The case concerns the applicants’ pre-trial detention during their time as members of parliament,
purportedly on account of political speeches given by them. Twelve of the applicants were placed in
pre-trial detention in 2016 and one of them in 2017.
The full list of applicants is as follows: Figen Yüksekdağ Şenoğlu, born in 1971; İdris Baluken, born in
1976; Besime Konca, born in 1970; Abdullah Zeydan, born in 1972; Nihat Akdoğan, born in 1980;
Selma Irmak, born in 1972; Ferhat Encu, born in 1985; Gülser Yildirim, born in 1963; Nursel Aydoğan,
born in 1958; Çağlar Demirel, born in 1969; Ayhan Bilgen, born in 1971; Burcu Çelik, born in 1986;
and Leyla Birlik, born in 1974.
Relying on Article 10, the applicants allege a violation of their right to freedom of expression.
Under Article 5 §§ 1 and 3 (right to liberty and security), the applicants complain about their pre-trial
detention, which in their view was arbitrary. In that connection they allege that their placement in
pre-trial detention was incompatible with the domestic legislation in that they were members of the
National Assembly and as such entitled to parliamentary immunity. They also contend that there
was no evidence giving rise to a reasonable suspicion that they had committed a criminal offence
justifying their detention. All the applicants further complain of the length of their pre-trial
detention and allege that the judicial decisions concerning their detention contained no reasons
other than a mere statement of the grounds for pre-trial detention provided for by law, and were
worded in abstract, repetitive and formulaic terms.
Relying on Article 5 § 4 (right to a speedy decision on the lawfulness of detention), eleven of the
applicants complain of being denied access to the investigation file. In their view, they were
prevented from challenging effectively the decisions ordering their placement in pre-trial detention.

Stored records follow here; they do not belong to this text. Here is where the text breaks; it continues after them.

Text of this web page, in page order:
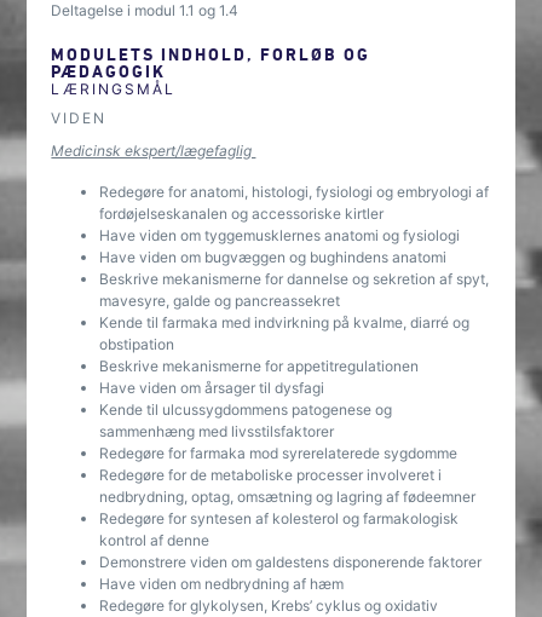
Deltagelse i modul 1.1 og 1.4
MODULETS INDHOLD, FORLØB OG
PÆDAGOGIK
LÆRINGSMÅL
VIDEN
Medicinsk ekspert/lægefaglig
Redegøre for anatomi, histologi, fysiologi og embryologi af
fordøjelseskanalen og accessoriske kirtler
Have viden om tyggemusklernes anatomi og fysiologi
Have viden om bugvæggen og bughindens anatomi
Beskrive mekanismerne for dannelse og sekretion af spyt,
mavesyre, galde og pancreassekret
Kende til farmaka med indvirkning på kvalme, diarré og
obstipation
Beskrive mekanismerne for appetitregulationen
Have viden om årsager til dysfagi
Kende til ulcussygdommens patogenese og
sammenhæng med livsstilsfaktorer
Redegøre for farmaka mod syrerelaterede sygdomme
Redegøre for de metaboliske processer involveret i
nedbrydning, optag, omsætning og lagring af fødeemner
Redegøre for syntesen af kolesterol og farmakologisk
kontrol af denne
Demonstrere viden om galdestens disponerende faktorer
Have viden om nedbrydning af hæm
Redegøre for glykolysen, Krebs’ cyklus og oxidativ

Also from the standpoint of Article 5 § 4 (right to a speedy decision on the lawfulness of detention),
twelve of the applicants maintain that the Constitutional Court proceedings in which they sought to
challenge the lawfulness of their pre-trial detention did not comply with the requirements of the
Convention, in that the Constitutional Court failed to observe the requirement of “speediness”.
The applicants also complain about their pre-trial detention from the standpoint of Article 3 of
Protocol No. 1 to the Convention (right to free elections).
Under Article 18 (limitation on use of restrictions on rights) of the Convention, read together with
Article 5, the applicants complain that they were detained for expressing critical opinions about the
political authorities. They argue in that regard that the purpose of their pre-trial detention was to
silence them.
Relying on Article 34 (right of individual application) of the Convention, eleven of the applicants
contend that the criminal investigations concerning some of their lawyers had an intimidating effect
on them.
Violation of Article 10
Violation of Article 5 § 1
Violation of Article 5 § 3
Violation of Article 5 § 4 (lack of access to the investigation file)
Non-violation of Article 5 § 4 (lack of speedy judicial review by the Constitutional Court)
Violation of Article 3 du Protocole no 1
Violation of Article 18 combiné avec l’article 5
No violation of Article 34
Article 46: the Court held that the respondent State was to take all necessary measures to put an
end to the pre-trial detention of those applicants still deprived of their liberty
Just satisfaction: details of the amounts awarded to the applicants in respect of non-pecuniary
damage and costs and expenses are set out in a summary table appended to the judgment.